1. Sushi is all raw
Not true. It may make a better story to tell people that you ate raw octopus, but octopus is routinely poached. Shrimp is also cooked—if it wasn't cooked, it would be gray, not pink. (Oh, and while we're on the subject, those fancy rolls covred with lava sauce or whatever aren't Japanese. They're American.)
2. Geishas are prostitues
The word "geisha" means "arts person," and that's what they are. They're trained in musical instruments, dance, that sort of thing. They may stroke your ego but that's all they're going to stroke.
3. Green tea can be sweet
Oh my God, no. It also doesn't have jasmine in it, or camomile, or whatever. It's bitter and it's good for you, so drink it.

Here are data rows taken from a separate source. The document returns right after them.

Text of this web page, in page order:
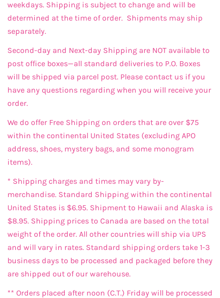
weekdays. Shipping is subject to change and will be
determined at the time of order. Shipments may ship
separately.
Second-day and Next-day Shipping are NOT available to
post office boxes—all standard deliveries to P.O. Boxes
will be shipped via parcel post. Please contact us if you
have any questions regarding when you will receive your
order.
We do offer Free Shipping on orders that are over $75
within the continental United States (excluding APO
address, shoes, mystery bags, and some monogram
items).
* Shipping charges and times may vary by-
merchandise. Standard Shipping within the continental
United States is $6.95. Shipment to Hawaii and Alaska is
$8.95. Shipping prices to Canada are based on the total
weight of the order. All other countries will ship via UPS
and will vary in rates. Standard shipping orders take 1-3
business days to be processed and packaged before they
are shipped out of our warehouse.
** Orders placed after noon (C.T.) Friday will be processed
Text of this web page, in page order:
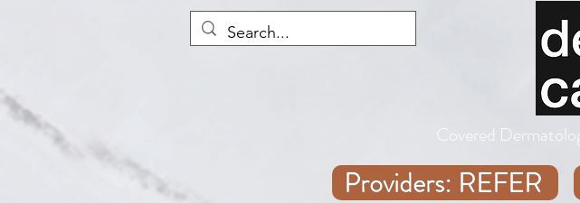
Covered
Providers: REFER
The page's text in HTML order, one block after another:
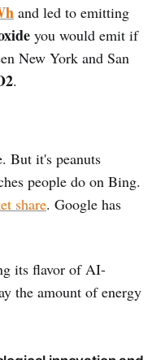
and led to emitting
you would emit if
New York and San
.
But it's peanuts
people do on Bing.
share. Google has
its flavor of AI-
the amount of energy
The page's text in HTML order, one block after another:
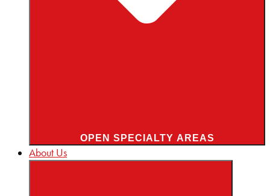
OPEN SPECIALTY AREAS
About Us
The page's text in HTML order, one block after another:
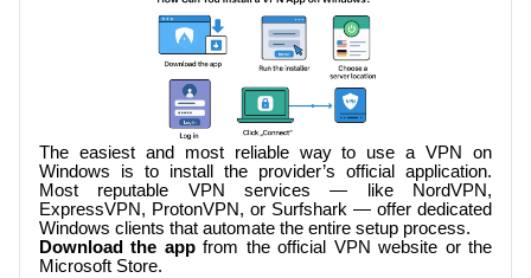
The easiest and most reliable way to use a VPN on
Windows is to install the provider’s official application.
Most reputable VPN services — like NordVPN,
ExpressVPN, ProtonVPN, or Surfshark — offer dedicated
Windows clients that automate the entire setup process.
Download the appfrom the official VPN website or the
Microsoft Store.
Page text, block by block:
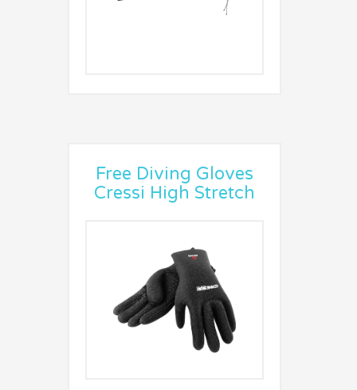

4. Sumo wrestlers wear a "diaper-like" loincloth
I understand that it makes a handy metaphor to describe the mawashi as like a diaper but it's infantilizing, and is often followed by phrases like "giant babies." Yes, Japanese people can kick your ass. Get over it.
5. Panko is special
No, "panko" means "breadcrumbs." That's it, Rachel Ray. It's white bread torn into tiny pieces.
6. Anime is the pinnacle of Japanese artistic expression
Sorry, but it's not. It's also not real life. It is, however, a viable reason to learn Japanese. I have reversed my stance on this. Any reason to learn Japanese is a viable one.
7. Japanese game shows are crazy
They're not. They're not even game shows. What you see on YouTube are C-list celebrities being paid to do those wacky stunts. The shows like "Takeshi's Castle" have been off the air for decades.
8. Japanese TV is amazing
It's not, not any more. Clips of women having orgasms on TV and things like that are from 20 years ago. If you want crazy TV like that, go to Europe. If you want to see a chimp eat with chopsticks, watch Japanese TV.